=== Your assignment ===
If a line of the records contains the string "QCString", copy it out.

▽

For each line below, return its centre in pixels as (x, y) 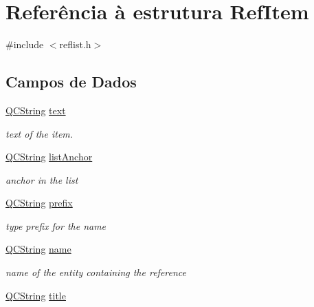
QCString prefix (39, 203)
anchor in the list (42, 179)
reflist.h (75, 44)
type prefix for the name (56, 225)
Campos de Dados (71, 82)
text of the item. (40, 133)
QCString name (38, 249)
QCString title (36, 295)

△

=== Response below ===
QCString prefix (39, 203)
QCString name (38, 249)
QCString title (36, 295)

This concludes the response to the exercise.